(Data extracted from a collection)
__________

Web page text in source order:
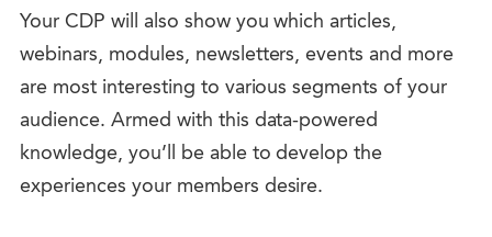
Your CDP will also show you which articles,
webinars, modules, newsletters, events and more
are most interesting to various segments of your
audience. Armed with this data-powered
knowledge, you’ll be able to develop the
experiences your members desire.
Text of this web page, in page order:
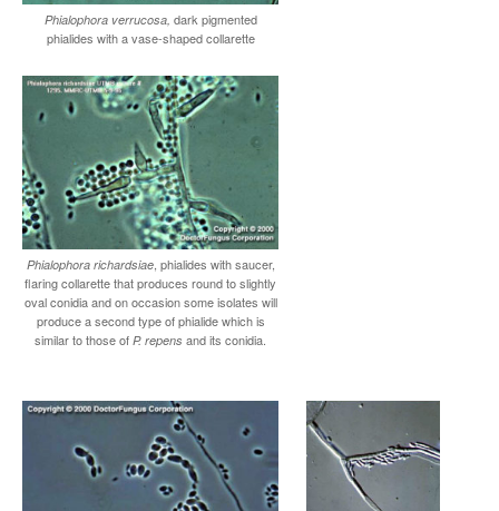
Phialophora verrucosa, dark pigmented
phialides with a vase-shaped collarette
Phialophora richardsiae, phialides with saucer,
flaring collarette that produces round to slightly
oval conidia and on occasion some isolates will
produce a second type of phialide which is
similar to those of P. repens and its conidia.
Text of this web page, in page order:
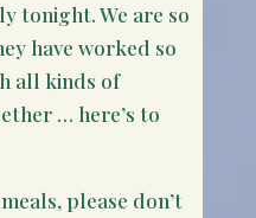
tonight. We are so
have worked so
all kinds of
… here’s to
please don’t
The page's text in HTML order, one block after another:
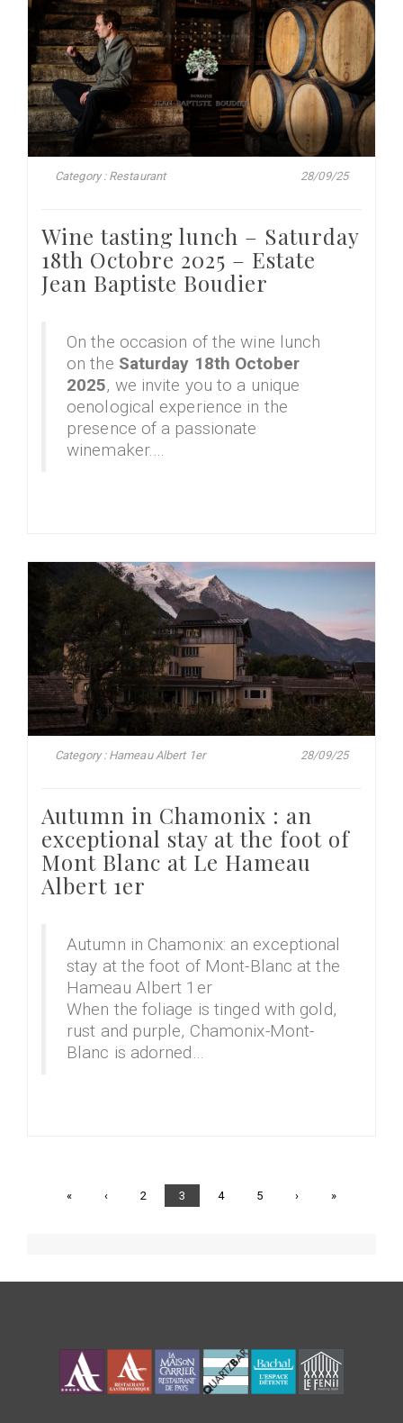
Category : Restaurant 28/09/25
Wine tasting lunch – Saturday
18th Octobre 2025 – Estate
Jean Baptiste Boudier
On the occasion of the wine lunch
on the Saturday 18th October
2025, we invite you to a unique
oenological experience in the
presence of a passionate
winemaker.…
Category : Hameau Albert 1er 28/09/25
Autumn in Chamonix : an
exceptional stay at the foot of
Mont Blanc at Le Hameau
Albert 1er
Autumn in Chamonix: an exceptional
stay at the foot of Mont-Blanc at the
Hameau Albert 1er
When the foliage is tinged with gold,
rust and purple, Chamonix-Mont-
Blanc is adorned…
First
«
Previous
‹ Page
2
Current
3 Page
4 Page
5
Next
›
Last
»
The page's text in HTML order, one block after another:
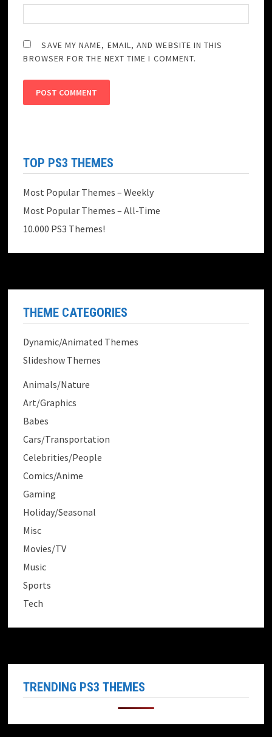
SAVE MY NAME, EMAIL, AND WEBSITE IN THIS
BROWSER FOR THE NEXT TIME I COMMENT.
TOP PS3 THEMES
Most Popular Themes – Weekly
Most Popular Themes – All-Time
10.000 PS3 Themes!
THEME CATEGORIES
Dynamic/Animated Themes
Slideshow Themes
Animals/Nature
Art/Graphics
Babes
Cars/Transportation
Celebrities/People
Comics/Anime
Gaming
Holiday/Seasonal
Misc
Movies/TV
Music
Sports
Tech
TRENDING PS3 THEMES
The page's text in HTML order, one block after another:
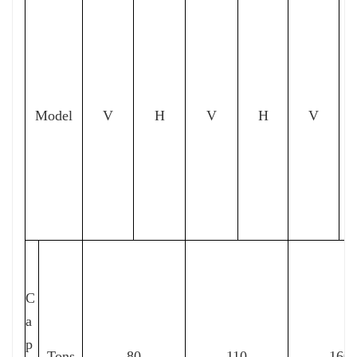
Model V H V H V
C
a
p
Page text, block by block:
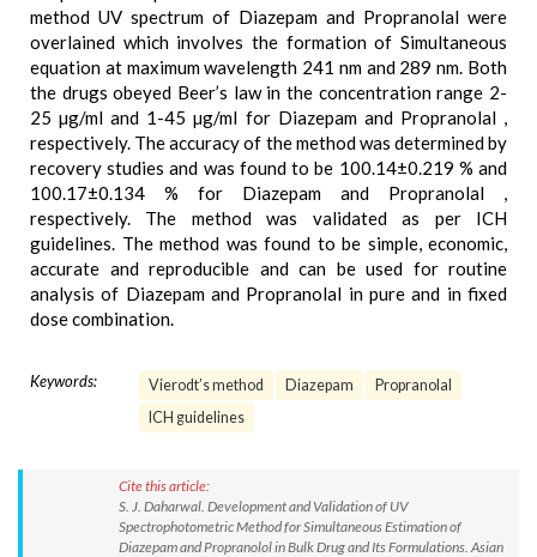
method UV spectrum of Diazepam and Propranolal were
overlained which involves the formation of Simultaneous
equation at maximum wavelength 241 nm and 289 nm. Both
the drugs obeyed Beer’s law in the concentration range 2-
25 µg/ml and 1-45 µg/ml for Diazepam and Propranolal ,
respectively. The accuracy of the method was determined by
recovery studies and was found to be 100.14±0.219 % and
100.17±0.134 % for Diazepam and Propranolal ,
respectively. The method was validated as per ICH
guidelines. The method was found to be simple, economic,
accurate and reproducible and can be used for routine
analysis of Diazepam and Propranolal in pure and in fixed
dose combination.
Keywords: Vierodt’s method Diazepam
Propranolal
ICH guidelines
Cite this article:
S. J. Daharwal. Development and Validation of UV
Spectrophotometric Method for Simultaneous Estimation of
Diazepam and Propranolol in Bulk Drug and Its Formulations. Asian
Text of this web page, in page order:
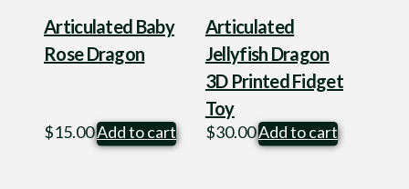
Articulated Baby
Rose Dragon
$15.00Add to cart
Articulated
Jellyfish Dragon
3D Printed Fidget
Toy
$30.00Add to cart
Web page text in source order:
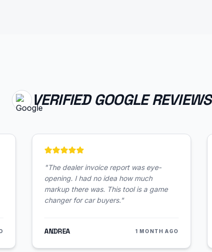
VERIFIED GOOGLE REVIEWS
"The dealer invoice report was eye-
opening. I had no idea how much
markup there was. This tool is a game
changer for car buyers."
ANDREA 1 MONTH AGO
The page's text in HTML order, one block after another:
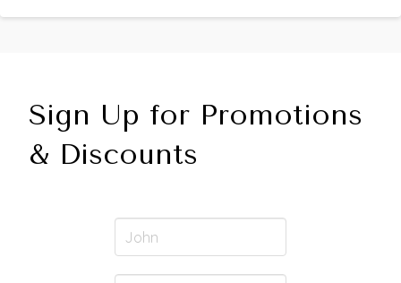
Sign Up for Promotions
& Discounts
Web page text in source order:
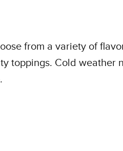
from a variety of
toppings. Cold weather
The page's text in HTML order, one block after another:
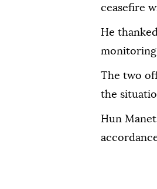
ceasefire
He
monitoring
The two
the
Hun
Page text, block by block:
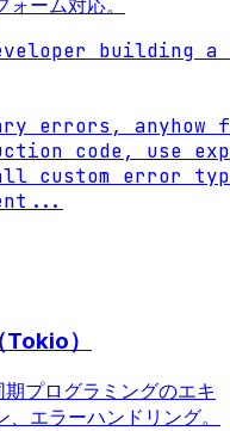
building
errors, anyhow
code, use
custom error
...
）
プログラミングのエキ
エラーハンドリング。
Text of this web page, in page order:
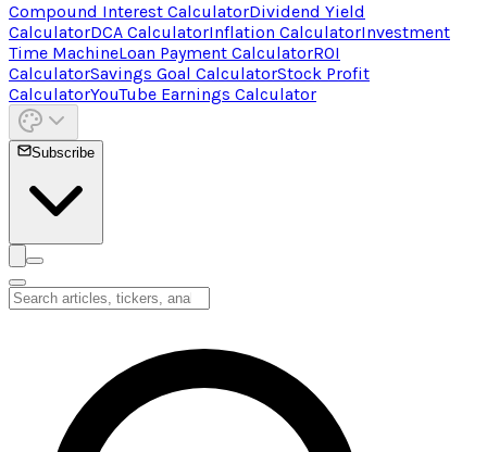
Compound Interest CalculatorDividend Yield
CalculatorDCA CalculatorInflation CalculatorInvestment
Time MachineLoan Payment CalculatorROI
CalculatorSavings Goal CalculatorStock Profit
CalculatorYouTube Earnings Calculator
Subscribe
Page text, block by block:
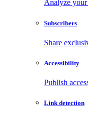
Analyze your
Subscribers
Share
Accessibility
Publish
Link detection
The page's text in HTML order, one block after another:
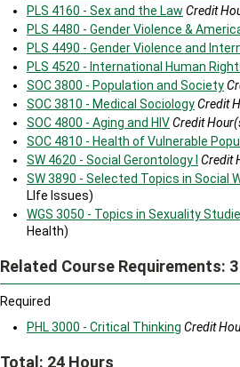
PLS 4160 - Sex and the Law Credit
PLS 4480 - Gender Violence &
PLS 4490 - Gender Violence and
PLS 4520 - International Human
SOC 3800 - Population and Society
SOC 3810 - Medical SociologyCredit
SOC 4800 - Aging and HIVCredit
SOC 4810 - Health of Vulnerable
SW 4620 - Social Gerontology I Credit
SW 3890 - Selected Topics in Social
LIfe Issues)
WGS 3050 - Topics in Sexuality
Health)
Related Course Requirements:
Required
PHL 3000 - Critical Thinking Credit
Total: 24 Hours
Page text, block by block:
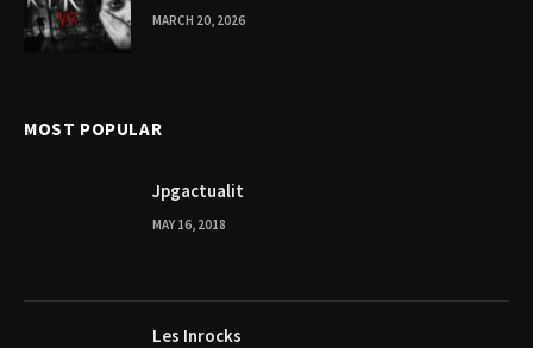
MARCH 20, 2026
MOST POPULAR
Jpgactualit
MAY 16, 2018
Les Inrocks
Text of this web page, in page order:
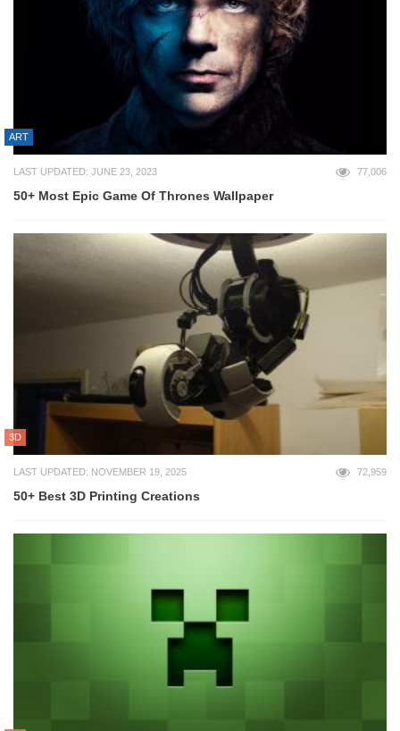
ART
LAST UPDATED: JUNE 23, 2023 77,006
50+ Most Epic Game Of Thrones Wallpaper
3D
LAST UPDATED: NOVEMBER 19, 2025 72,959
50+ Best 3D Printing Creations
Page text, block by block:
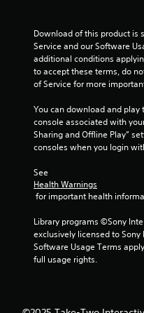
Download of this product is
Service and our Software
additional conditions
to accept these terms, do
of Service for more
You can download and play
console associated with
Sharing and Offline Play”
consoles when you login
See
Health Warnings
for important health
Library programs ©Sony
exclusively licensed to
Software Usage Terms
full usage rights.
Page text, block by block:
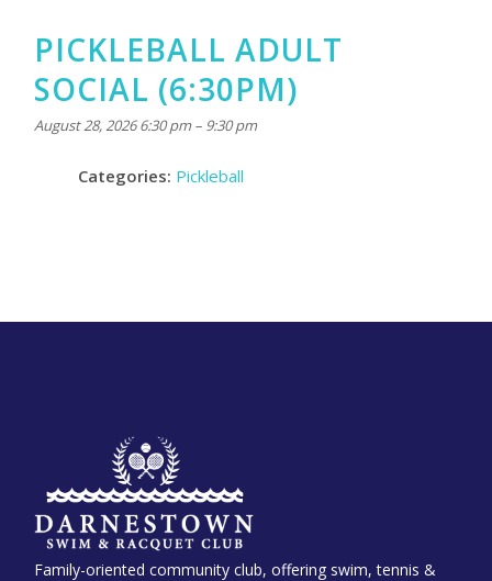
PICKLEBALL ADULT
SOCIAL (6:30PM)
August 28, 2026 6:30 pm– 9:30 pm
Categories: Pickleball
Family-oriented community club, offering swim, tennis &
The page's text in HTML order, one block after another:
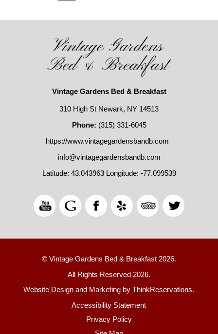
Vintage Gardens Bed & Breakfast
310 High St Newark, NY 14513
Phone: (315) 331-6045
https://www.vintagegardensbandb.com
info@vintagegardensbandb.com
Latitude: 43.043963 Longitude: -77.099539
© Vintage Gardens Bed & Breakfast 2026.
All Rights Reserved 2026.
Website Design and Marketing byThinkReservations.
Accessibility Statement
Privacy Policy
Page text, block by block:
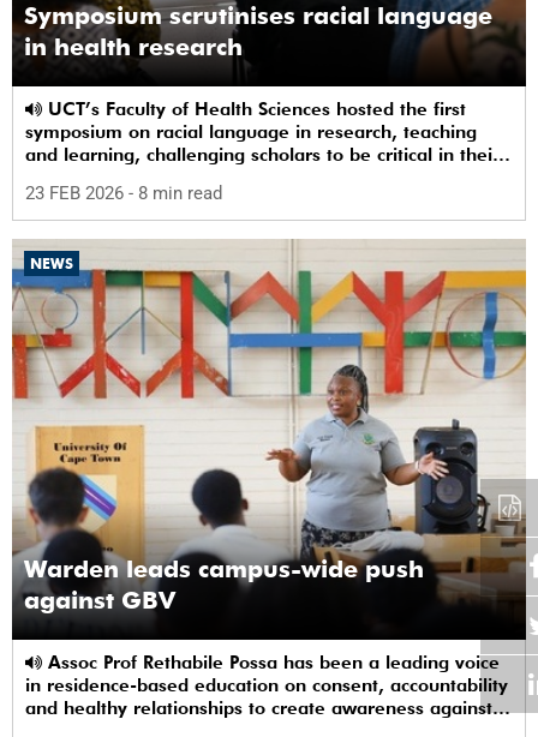
Symposium scrutinises racial language
in health research
symposium on racial language in research, teaching
and learning, challenging scholars to be critical in their
23 FEB 2026 - 8 min read
NEWS
Warden leads campus-wide push
against GBV
in residence-based education on consent, accountability
and healthy relationships to create awareness against
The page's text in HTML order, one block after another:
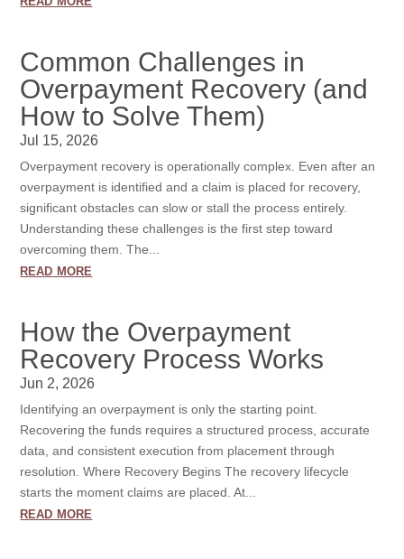
Common Challenges in
Overpayment Recovery (and
How to Solve Them)
Jul 15, 2026
Overpayment recovery is operationally complex. Even after an
overpayment is identified and a claim is placed for recovery,
significant obstacles can slow or stall the process entirely.
Understanding these challenges is the first step toward
overcoming them. The...
read more
How the Overpayment
Recovery Process Works
Jun 2, 2026
Identifying an overpayment is only the starting point.
Recovering the funds requires a structured process, accurate
data, and consistent execution from placement through
resolution. Where Recovery Begins The recovery lifecycle
starts the moment claims are placed. At...
read more
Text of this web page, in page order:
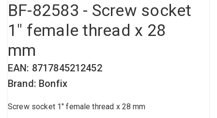
BF-82583 - Screw socket
1" female thread x 28
mm
EAN: 8717845212452
Brand: Bonfix
Screw socket 1" female thread x 28 mm
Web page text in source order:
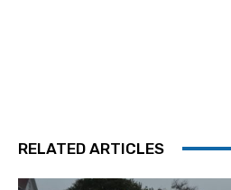
RELATED ARTICLES
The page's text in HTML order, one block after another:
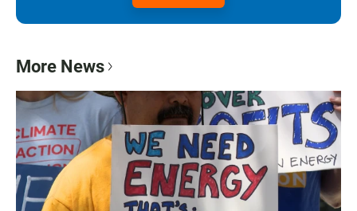
More News

__________

**EXERCISE INSTRUCTIONS:** Your output should be the full set of entries above, restated word for word and free of pictures.

**SOLUTION FOR THIS EXERCISE:**
Web page text in source order:
Your CDP will also show you which articles,
webinars, modules, newsletters, events and more
are most interesting to various segments of your
audience. Armed with this data-powered
knowledge, you’ll be able to develop the
experiences your members desire.
Text of this web page, in page order:
Phialophora verrucosa, dark pigmented
phialides with a vase-shaped collarette
Phialophora richardsiae, phialides with saucer,
flaring collarette that produces round to slightly
oval conidia and on occasion some isolates will
produce a second type of phialide which is
similar to those of P. repens and its conidia.
Text of this web page, in page order:
tonight. We are so
have worked so
all kinds of
… here’s to
please don’t
The page's text in HTML order, one block after another:
Category : Restaurant 28/09/25
Wine tasting lunch – Saturday
18th Octobre 2025 – Estate
Jean Baptiste Boudier
On the occasion of the wine lunch
on the Saturday 18th October
2025, we invite you to a unique
oenological experience in the
presence of a passionate
winemaker.…
Category : Hameau Albert 1er 28/09/25
Autumn in Chamonix : an
exceptional stay at the foot of
Mont Blanc at Le Hameau
Albert 1er
Autumn in Chamonix: an exceptional
stay at the foot of Mont-Blanc at the
Hameau Albert 1er
When the foliage is tinged with gold,
rust and purple, Chamonix-Mont-
Blanc is adorned…
First
«
Previous
‹ Page
2
Current
3 Page
4 Page
5
Next
›
Last
»
The page's text in HTML order, one block after another:
SAVE MY NAME, EMAIL, AND WEBSITE IN THIS
BROWSER FOR THE NEXT TIME I COMMENT.
TOP PS3 THEMES
Most Popular Themes – Weekly
Most Popular Themes – All-Time
10.000 PS3 Themes!
THEME CATEGORIES
Dynamic/Animated Themes
Slideshow Themes
Animals/Nature
Art/Graphics
Babes
Cars/Transportation
Celebrities/People
Comics/Anime
Gaming
Holiday/Seasonal
Misc
Movies/TV
Music
Sports
Tech
TRENDING PS3 THEMES
The page's text in HTML order, one block after another:
Model V H V H V
C
a
p
Page text, block by block:
method UV spectrum of Diazepam and Propranolal were
overlained which involves the formation of Simultaneous
equation at maximum wavelength 241 nm and 289 nm. Both
the drugs obeyed Beer’s law in the concentration range 2-
25 µg/ml and 1-45 µg/ml for Diazepam and Propranolal ,
respectively. The accuracy of the method was determined by
recovery studies and was found to be 100.14±0.219 % and
100.17±0.134 % for Diazepam and Propranolal ,
respectively. The method was validated as per ICH
guidelines. The method was found to be simple, economic,
accurate and reproducible and can be used for routine
analysis of Diazepam and Propranolal in pure and in fixed
dose combination.
Keywords: Vierodt’s method Diazepam
Propranolal
ICH guidelines
Cite this article:
S. J. Daharwal. Development and Validation of UV
Spectrophotometric Method for Simultaneous Estimation of
Diazepam and Propranolol in Bulk Drug and Its Formulations. Asian
Text of this web page, in page order:
Articulated Baby
Rose Dragon
$15.00Add to cart
Articulated
Jellyfish Dragon
3D Printed Fidget
Toy
$30.00Add to cart
Web page text in source order:
VERIFIED GOOGLE REVIEWS
"The dealer invoice report was eye-
opening. I had no idea how much
markup there was. This tool is a game
changer for car buyers."
ANDREA 1 MONTH AGO
The page's text in HTML order, one block after another:
Sign Up for Promotions
& Discounts
Web page text in source order:
from a variety of
toppings. Cold weather
The page's text in HTML order, one block after another:
ceasefire
He
monitoring
The two
the
Hun
Page text, block by block:
building
errors, anyhow
code, use
custom error
...
）
プログラミングのエキ
エラーハンドリング。
Text of this web page, in page order:
Compound Interest CalculatorDividend Yield
CalculatorDCA CalculatorInflation CalculatorInvestment
Time MachineLoan Payment CalculatorROI
CalculatorSavings Goal CalculatorStock Profit
CalculatorYouTube Earnings Calculator
Subscribe
Page text, block by block:
Analyze your
Subscribers
Share
Accessibility
Publish
Link detection
The page's text in HTML order, one block after another:
PLS 4160 - Sex and the Law Credit
PLS 4480 - Gender Violence &
PLS 4490 - Gender Violence and
PLS 4520 - International Human
SOC 3800 - Population and Society
SOC 3810 - Medical SociologyCredit
SOC 4800 - Aging and HIVCredit
SOC 4810 - Health of Vulnerable
SW 4620 - Social Gerontology I Credit
SW 3890 - Selected Topics in Social
LIfe Issues)
WGS 3050 - Topics in Sexuality
Health)
Related Course Requirements:
Required
PHL 3000 - Critical Thinking Credit
Total: 24 Hours
Page text, block by block:
MARCH 20, 2026
MOST POPULAR
Jpgactualit
MAY 16, 2018
Les Inrocks
Text of this web page, in page order:
ART
LAST UPDATED: JUNE 23, 2023 77,006
50+ Most Epic Game Of Thrones Wallpaper
3D
LAST UPDATED: NOVEMBER 19, 2025 72,959
50+ Best 3D Printing Creations
Page text, block by block:
Download of this product is
Service and our Software
additional conditions
to accept these terms, do
of Service for more
You can download and play
console associated with
Sharing and Offline Play”
consoles when you login
See
Health Warnings
for important health
Library programs ©Sony
exclusively licensed to
Software Usage Terms
full usage rights.
Page text, block by block:
PICKLEBALL ADULT
SOCIAL (6:30PM)
August 28, 2026 6:30 pm– 9:30 pm
Categories: Pickleball
Family-oriented community club, offering swim, tennis &
The page's text in HTML order, one block after another:
Vintage Gardens Bed & Breakfast
310 High St Newark, NY 14513
Phone: (315) 331-6045
https://www.vintagegardensbandb.com
info@vintagegardensbandb.com
Latitude: 43.043963 Longitude: -77.099539
© Vintage Gardens Bed & Breakfast 2026.
All Rights Reserved 2026.
Website Design and Marketing byThinkReservations.
Accessibility Statement
Privacy Policy
Page text, block by block:
Symposium scrutinises racial language
in health research
symposium on racial language in research, teaching
and learning, challenging scholars to be critical in their
23 FEB 2026 - 8 min read
NEWS
Warden leads campus-wide push
against GBV
in residence-based education on consent, accountability
and healthy relationships to create awareness against
The page's text in HTML order, one block after another:
Common Challenges in
Overpayment Recovery (and
How to Solve Them)
Jul 15, 2026
Overpayment recovery is operationally complex. Even after an
overpayment is identified and a claim is placed for recovery,
significant obstacles can slow or stall the process entirely.
Understanding these challenges is the first step toward
overcoming them. The...
read more
How the Overpayment
Recovery Process Works
Jun 2, 2026
Identifying an overpayment is only the starting point.
Recovering the funds requires a structured process, accurate
data, and consistent execution from placement through
resolution. Where Recovery Begins The recovery lifecycle
starts the moment claims are placed. At...
read more
Text of this web page, in page order:
BF-82583 - Screw socket
1" female thread x 28
mm
EAN: 8717845212452
Brand: Bonfix
Screw socket 1" female thread x 28 mm
Web page text in source order:
RELATED ARTICLES
The page's text in HTML order, one block after another:
More News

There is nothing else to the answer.